For instance, what of my own family? I don’t have kids yet, but I have to make the decision about whether or not I want to take the chance of passing this gene on to them and then perhaps to their grandchildren. There is a genetic blood test that can give a fairly reasonable yes or no result on whether I have CJD or not. So, the quandary becomes whether or not to be tested. Do I want to know?
It’s a personal decision that everyone has to make for themselves and I wouldn’t think to argue one way or the other with anyone. Some if the issues at hand are religious beliefs. One may believe that God’s plan is God’s plan and that should be the end of it. There are social issues such as health insurance and stigma that might become troublesome were the news of a positive result to become public. There are ethical issues as well. One’s ethics may be in question if the ability to stop the tragedy of CJD was ignored. Because the disease can affect innocents long after the diseased has passed, ethics must be considered.
Of course, everyone will have their thoughts on whether to be tested at all. For me, I have recently been leaning to the side of being tested. After some recent research showed that those with familial CJD show some symptoms in early adulthood that may be indicative of being affected.

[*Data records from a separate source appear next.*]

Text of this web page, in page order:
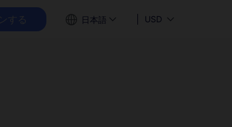
する 日本語 USD
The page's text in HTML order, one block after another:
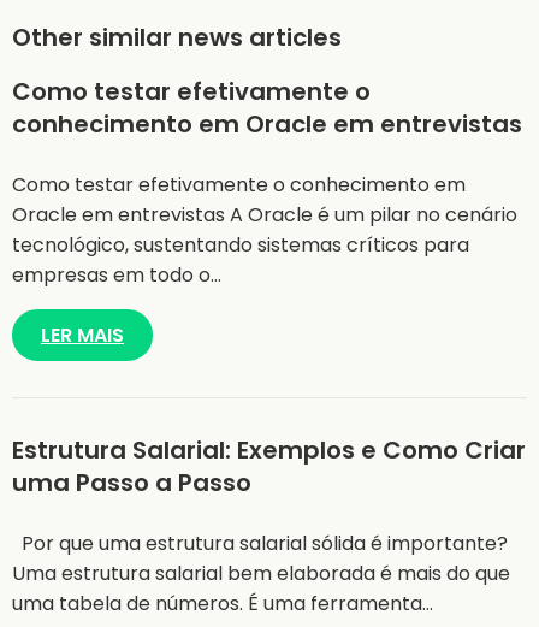
Other similar news articles
Como testar efetivamente o
conhecimento em Oracle em entrevistas
Como testar efetivamente o conhecimento em
Oracle em entrevistas A Oracle é um pilar no cenário
tecnológico, sustentando sistemas críticos para
empresas em todo o…
LER MAIS
Estrutura Salarial: Exemplos e Como Criar
uma Passo a Passo
Por que uma estrutura salarial sólida é importante?
Uma estrutura salarial bem elaborada é mais do que
uma tabela de números. É uma ferramenta…
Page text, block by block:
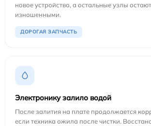
новое устройство, а остальные узлы
изношенными.
ДОРОГАЯ ЗАПЧАСТЬ
Электронику залило водой
После залития на плате продолжается
если техника ожила после чистки.
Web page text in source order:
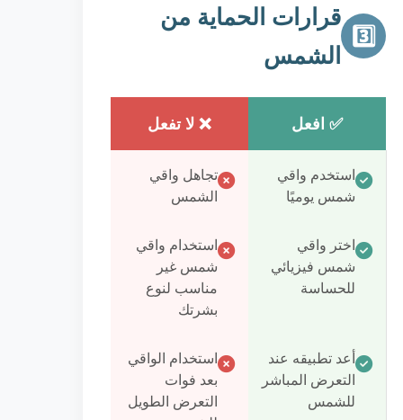
3️⃣
قرارات الحماية من
الشمس
✅ افعل ❌ لا تفعل
استخدم واقي
شمس يوميًا
تجاهل واقي
الشمس
اختر واقي
شمس فيزيائي
للحساسة
استخدام واقي
شمس غير
مناسب لنوع
بشرتك
أعد تطبيقه عند
التعرض المباشر
للشمس
استخدام الواقي
بعد فوات
التعرض الطويل
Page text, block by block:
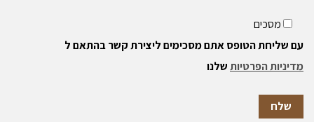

Those symptoms are believed to be severe depression, random confusion, strange memory lapses, random dizzy spells. All these symptoms might be seen in a CJD patient in their mid-late 20’s. Unfortunately, these are also the symptoms of textbook severe depression. Researchers have begun to think that maybe these are actual manifestations of the disease and that accounts for the reduction in the previously agreed upon long gestation period.
Regardless, my dealing with these progessively worsening symptoms has caused me to consider more seriously my getting tested for CJD. I have been married for over 4 years now and my wife and I have begun to discuss starting a family, so that has my mind even more attuned to the specter of CJD.
I am tasked with not only facing my own mortality, but also with the responsibility to my children and their children to give them the best chance at success that I can. It could mean adoption instead of pregnancy. It could mean no kids at all. It could mean ignoring it and taking the chance as the will of Fate.
The Ongoing Saga
This is not a situation to take lightly, but it’s also not something to worry and fret over to the point of distraction. It’s a classic tale of man faced with fate. The choices aren’t black and white. Extenuating circumstances pull at the corners of every possible solution. The emotions and the logic lay down feints and parries in a battle of the cosmos.
This awareness of mortality is the stuff of life. This is what living becomes. A combination of choices that we make in a constantly changing continuum of possibility and opportunity. It’s milieus like this that make us human. The pondering of impossible choices such as this is the essence of the human condition. And that may very well be the point.